Há já alguns anos que assistimos ao regresso de queijos de leite cru, produtos de base tradicional que, no entanto, ainda provocam algumas desconfianças entre os consumidores.
CAVAS DE MOLÍ DE GER, UMA FÁBRICA DE QUEIJO ARTESANAL EM LA CERDANYA. INSTAGRAM/@MOLIDEGER

Em 2015, a Autoridade Europeia para a Segurança Alimentar (EFSA) publicou um relatório de alerta sobre os riscos do consumo de leite cru, um alerta que realçou os riscos de um produto alimentar particularmente sensível e criou um grande alvoroço nos meios de comunicação social.

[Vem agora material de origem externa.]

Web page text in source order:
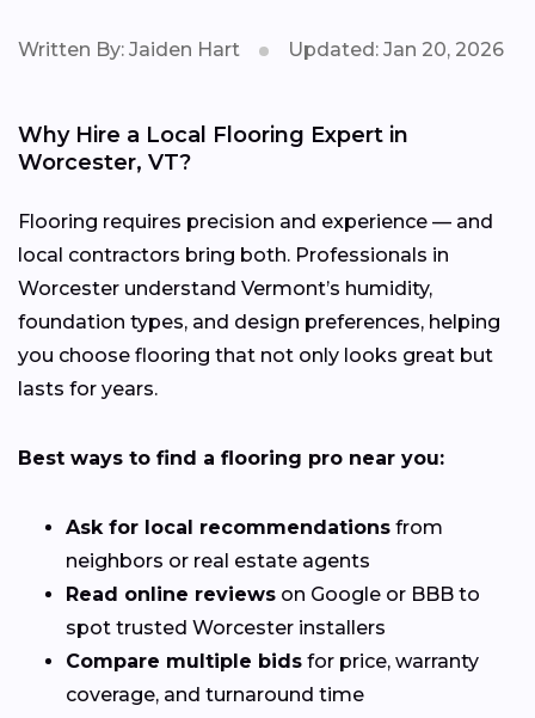
Written By: Jaiden Hart Updated: Jan 20, 2026
Why Hire a Local Flooring Expert in
Worcester, VT?
Flooring requires precision and experience — and
local contractors bring both. Professionals in
Worcester understand Vermont’s humidity,
foundation types, and design preferences, helping
you choose flooring that not only looks great but
lasts for years.
Best ways to find a flooring pro near you:
Ask for local recommendations from
neighbors or real estate agents
Read online reviews on Google or BBB to
spot trusted Worcester installers
Compare multiple bids for price, warranty
coverage, and turnaround time
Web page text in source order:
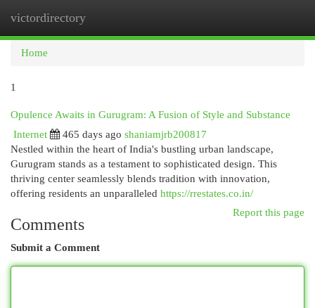
victordirectory
Home
1
Opulence Awaits in Gurugram: A Fusion of Style and Substance
Internet
465 days ago shaniamjrb200817
Nestled within the heart of India's bustling urban landscape,
Gurugram stands as a testament to sophisticated design. This
thriving center seamlessly blends tradition with innovation,
offering residents an unparalleled https://rrestates.co.in/
Report this page
Comments
Submit a Comment
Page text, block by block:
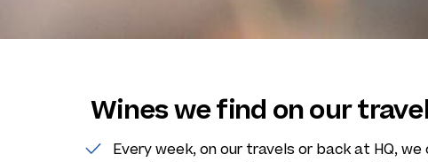
Wines we find on our
Every week, on our travels or back at HQ,
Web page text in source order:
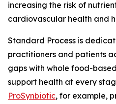
increasing the risk of
cardiovascular health and
Standard Process is
practitioners and patients
gaps with whole food-
support health at every
ProSynbiotic, for example,
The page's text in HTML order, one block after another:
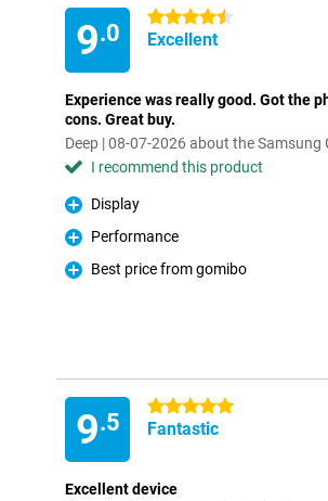
9.0
4.5 stars
Excellent
Experience was really good. Got the
cons. Great buy.
Deep | 08-07-2026 about the
I recommend this product
Pro
Display
Pro
Performance
Pro
Best price from gomibo
9.5
5 stars
Fantastic
Excellent device
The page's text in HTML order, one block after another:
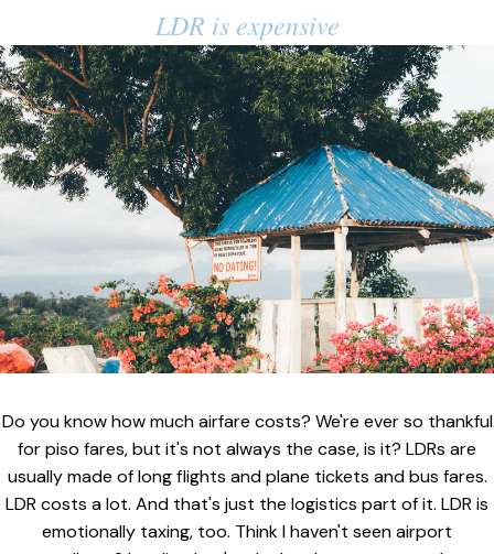
LDR is expensive
Do you know how much airfare costs? We're ever so thankful
for piso fares, but it's not always the case, is it? LDRs are
usually made of long flights and plane tickets and bus fares.
LDR costs a lot. And that's just the logistics part of it. LDR is
emotionally taxing, too. Think I haven't seen airport
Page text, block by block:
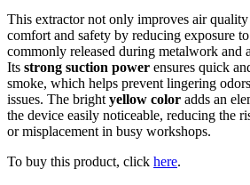
This extractor not only improves air quality
comfort and safety by reducing exposure
commonly released during metalwork and
Its strong suction power ensures quick
smoke, which helps prevent lingering
issues. The bright yellow color adds an
the device easily noticeable, reducing the
or misplacement in busy workshops.
To buy this product, click here.
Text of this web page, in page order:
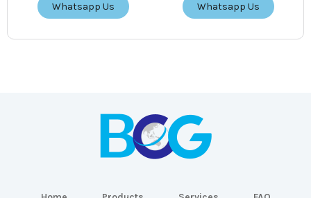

O relatório apenas insistiu nas precauções bem fundamentadas que foram tomadas em relação ao leite cru durante décadas, e concluiu afirmando que com um manuseamento cuidadoso, em conformidade com os regulamentos, o leite cru é um alimento seguro. Provavelmente não é 100% seguro, porque nenhum alimento é, mas suficientemente seguro para ser colocado no mercado europeu com as garantias necessárias.

Na mesma linha, a Agência Espanhola para a Segurança Alimentar e Nutricional publicou um relatório em 2020. A recepção na imprensa foi semelhante: o consumo de leite cru representa um risco para os consumidores. É verdade que isto está expresso textualmente no relatório, mas também é verdade que o relatório afirma que “as medidas de gestão de risco (…) podem ser consideradas adequadas para proporcionar um elevado nível de protecção do consumidor”.

Dúvidas

E no entanto, continuam a existir dúvidas numa parte da sociedade que desconfia, se não rejeita, qualquer produto feito de leite cru. Isto é razoável, considerando a atenção dos meios de comunicação social que normalmente é dada a qualquer surto relacionado com este produto. No entanto, os dados, analisados com um pouco mais de distância, parecem apontar para outro cenário.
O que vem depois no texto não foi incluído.